Nos últimos anos, saúde mental virou pauta estratégica nas empresas. E com razão! A exaustão silenciosa de líderes, os surtos de ansiedade disfarçados de “quebra de confiança” e a dificuldade crescente de lidar com frustrações tornaram o tema inevitável nas reuniões no C-Level.
Um estudo, realizado entre janeiro e dezembro de 2024 com 9.691 colaboradores de empresas de grande porte nos setores de tecnologia, varejo e bens de consumo, revelou que 43,67% dos trabalhadores apresentaram algum risco de saúde mental. Destes, um terço enfrentava situações de intensidade moderada ou alta.
A OMS constatou que a cada US$ 1 investido em tratamento para transtornos mentais, há um retorno de US$ 4 em melhoria na produtividade. Além disso, doenças mentais geram um impacto econômico global de cerca de US$ 1 trilhão em perda de produtividade.
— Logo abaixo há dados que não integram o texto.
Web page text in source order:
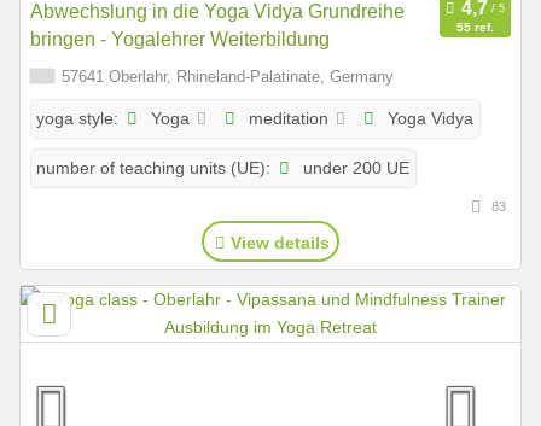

Seja por um viés de cuidado genuíno ou interesse econômico, o assunto deixou de ser um debate teórico para se tornar um fato. Porém, em meio a tanto bem-intencionado esforço, algo importante se perdeu: a clareza sobre de quem é a responsabilidade pela saúde mental.
Spoiler: não é da empresa. E também não é só da liderança. A saúde mental é responsabilidade de cada pessoa adulta. O que a empresa pode — e deve — fazer é não atrapalhar e investir em líderes que entendam de verdade o seu papel nesse contexto.
O problema começa quando essa distinção se embaralha. E aí entra o conceito de sentimentalismo tóxico, descrito por Theodore Dalrymple em Podres de Mimados (livro que recomendo a todos os Executivos): uma forma distorcida de compaixão, que serve mais ao conforto emocional de quem oferece do que ao real benefício de quem recebe.
No ambiente corporativo, isso se traduz em líderes e empresas que, na tentativa de “cuidar das pessoas”, evitam cobrar, passam pano para maus comportamentos, transformam sofrimento em desculpa para tudo — e chamam isso de empatia (aliás, outro livro que indico é o Radical Candor da autora Kim Scott – você vai descobrir que sabe pouco sobre empatia assertiva).
A empresa oferece ioga, meditação e psicólogo. Mas ninguém tem coragem de dar um feedback sincero sobre comportamentos ou desempenho de alguém que está desmotivando o time. O RH lança campanhas de bem-estar.
Mas alguns processos são tão confusos e o ciclo de gente tão incoerente que transformam qualquer tarefa simples em um campo minado emocional. A liderança diz “estamos aqui por você”, mas não tem maturidade para sustentar conversas difíceis, nem para dizer “isso é sua responsabilidade”.
Isso não é cuidado. É anestesia emocional. E pior: é uma forma disfarçada de infantilização.
Ao embarcar nesse sentimentalismo corporativo, a empresa passa a tratar adultos como se fossem crianças frágeis. E isso não fortalece ninguém. Pelo contrário: fragiliza, acomoda, enfraquece.
Cria uma cultura onde qualquer desconforto vira trauma, qualquer cobrança vira opressão, qualquer desafio vira motivo de afastamento.
É claro que o ambiente influencia. Um gestor tóxico, metas abusivas ou falta de propósito corroem qualquer equilíbrio mental. Mas saúde mental não se resume a “sentir-se bem”. É também saber lidar com pressão, frustração e conflito. E isso se aprende com maturidade, não com mimo.
Líderes que caem na armadilha do sentimentalismo tóxico tentam evitar o desconforto a todo custo. E ao fazer isso, eliminam justamente o que promove crescimento: o atrito saudável, o confronto produtivo, o limite claro.
Cuidar da saúde mental nas empresas não é criar zonas de conforto. É preparar pessoas para o desconforto inevitável — com suporte, sim, mas sem ilusão.
Quer promover bem-estar real? Então, comece com intencionalidade:
- Deixe claro o que é esperado.
- Dê feedbacks frequentes e honestos.
- Estimule o confronto de ideias.
- Diferencie as pessoas por comportamentos e desempenho.
- Ensine que o silêncio faz parte do diálogo e abre espaço para pensar.
- Crie um ambiente seguro pela prática da coragem,mas não estéril.
- Promova responsabilidade emocional — inclusive da liderança.
Empresas não curam ninguém. Mas podem ajudar as pessoas a se tornarem fortes o suficiente para cuidar de si mesmas.
E isso, sim, é o maior gesto de cuidado que um líder pode oferecer.

Alcir Miguel
Sócio e executivo de negócios na Movidaria.